# Lightblaze 400 clone - beginning tests - pics



## ericjwi (Sep 20, 2008)

I'm in the process of building a clone of the following using 3w LEDs (more power  )
http://www.superled.net/ledgrowlights.html

Initial test pictures for power circuits and heat dissipation. I'm only up to ~13W of light on this test. P4 heatsinks work pretty good


----------



## NotBright (Sep 24, 2008)

Cool project.
It probably isn't worth it in terms of cost though. That many LED's can get pretty expensive and I believe the efficiency is very close to a HID bulb. I'm interested to know how well this works for growing so please keep us updated. An equipment list including LED's(how many,bin,tint) and driver(s) used would be good too.


----------



## jeraldjunkmail (Sep 25, 2008)

The advantage of using LED lights to grow plants is that plants only absorb light energy in a limited wavelength between 640 and 720nm. So you are not wasting any energy producing light outside of those frequencies. Ever wonder why a plant is green? Because it reflects all the green light because it is useless for photosynthesis. You are on average producing 80% or more efficient light by using frequency tailored LEDS. The real trick would be to use a laser to grow plants, as I think that they are watt for watt eh most energy efficient light on the planet, though I could be wrong as I never did find that out for sure... A 400 watt laser puts out a LOT of light if you could diffuse it efficiently... just a thought

Cheers, Jerald!


----------



## ericjwi (Sep 26, 2008)

Lol yeah the entire project $$ kinda got out of hand, probably about $500. Still cheaper than the $650 for the Lightblaze. It was cheaper until I ordered the MCPCB but my results have been a PITA without it and my laser printer PCB idea was going to delay the project a long time.

FYI those 5mm lights are not very efficient for this type of project, it kinda has a bad rep because of people selling those lights that don't work very well.


----------



## ericjwi (Sep 26, 2008)

jeraldjunkmail said:


> Ever wonder why a plant is green? Because it reflects all the green light because it is useless for photosynthesis.



Its hard to tell in the picture but one of those looks very black in person due to such little light getting reflected back.


----------



## Oznog (Sep 26, 2008)

What LEDs did you end up using?

We talked about grow lights here:
https://www.candlepowerforums.com/threads/204092

What I seemed to be seeing from the data is that most red LEDs miss the sharp red peak in the photoactive response, the wavelength is too short. Consequently it won't be very effective.

That LightBlaze thing says it uses Cree XLamps, which reading the charts indicates is not very effective since the peak response is at 670nm and the Xlamp is a sharp 625nm.

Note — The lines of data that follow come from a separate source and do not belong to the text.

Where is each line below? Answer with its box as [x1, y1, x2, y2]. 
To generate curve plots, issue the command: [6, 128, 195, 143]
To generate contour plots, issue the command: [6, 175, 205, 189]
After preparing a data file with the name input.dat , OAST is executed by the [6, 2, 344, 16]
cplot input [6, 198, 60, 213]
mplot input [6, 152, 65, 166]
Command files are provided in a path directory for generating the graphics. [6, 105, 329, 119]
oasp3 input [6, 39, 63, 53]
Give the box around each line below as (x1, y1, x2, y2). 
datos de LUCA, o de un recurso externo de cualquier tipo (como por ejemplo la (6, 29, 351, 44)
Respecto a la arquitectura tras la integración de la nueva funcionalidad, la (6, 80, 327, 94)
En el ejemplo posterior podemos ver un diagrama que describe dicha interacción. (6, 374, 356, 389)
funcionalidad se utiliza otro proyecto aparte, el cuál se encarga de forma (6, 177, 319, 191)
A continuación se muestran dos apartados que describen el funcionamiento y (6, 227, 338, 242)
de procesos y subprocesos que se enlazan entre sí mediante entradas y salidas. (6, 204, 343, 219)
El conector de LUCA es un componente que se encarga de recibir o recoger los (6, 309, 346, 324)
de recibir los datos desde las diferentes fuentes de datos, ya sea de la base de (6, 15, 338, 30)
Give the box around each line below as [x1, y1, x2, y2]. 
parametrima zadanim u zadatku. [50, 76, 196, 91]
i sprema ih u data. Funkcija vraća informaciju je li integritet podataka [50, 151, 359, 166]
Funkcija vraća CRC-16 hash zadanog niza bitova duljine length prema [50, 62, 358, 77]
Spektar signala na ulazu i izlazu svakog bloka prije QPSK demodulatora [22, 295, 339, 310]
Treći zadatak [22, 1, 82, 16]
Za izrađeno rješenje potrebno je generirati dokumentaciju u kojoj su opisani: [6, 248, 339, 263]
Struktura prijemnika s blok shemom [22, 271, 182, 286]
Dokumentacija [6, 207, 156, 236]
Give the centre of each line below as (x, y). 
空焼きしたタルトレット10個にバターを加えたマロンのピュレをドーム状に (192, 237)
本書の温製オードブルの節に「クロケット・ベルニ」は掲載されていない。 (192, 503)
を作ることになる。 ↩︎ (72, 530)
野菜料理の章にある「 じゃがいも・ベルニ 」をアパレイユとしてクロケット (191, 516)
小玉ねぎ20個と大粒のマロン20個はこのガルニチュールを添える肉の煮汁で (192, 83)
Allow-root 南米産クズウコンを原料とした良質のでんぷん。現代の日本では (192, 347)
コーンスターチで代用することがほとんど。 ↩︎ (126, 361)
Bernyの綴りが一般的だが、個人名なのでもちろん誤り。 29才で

The longer wave LEDs "seem" like poor performers because of low lumen/W figures. But the lumen scale is weighted for human eye response via the photopic lumen chart. That scores 670nm much lower per mw of light output than 625nm reds or 615nm red-orange. So you actually look at it terms of PAR/W not visible lumens/W then they score pretty good.


----------



## Oznog (Sep 26, 2008)

I've been having a hard time understanding the chart though:





See in the middle (greenish) region, Absorption is very very low. Yet it shows significant Photosynthesis Rate there. My question is, does it mean it will absorb very little and make only modest use of what it absorbs?
Or does this mean the plant absorbs very little but responds very strongly to what it absorbs? 

Look at 550nm. About 3% Absorption but 25% Photosynthesis Rate. Do I read this as absorbing 3% and at a rate of 25% it's only 0.75% efficient unless we can capture the nonabsorbed reflected light and reflect it back onto the plant a second and third time and so on until it absorbs?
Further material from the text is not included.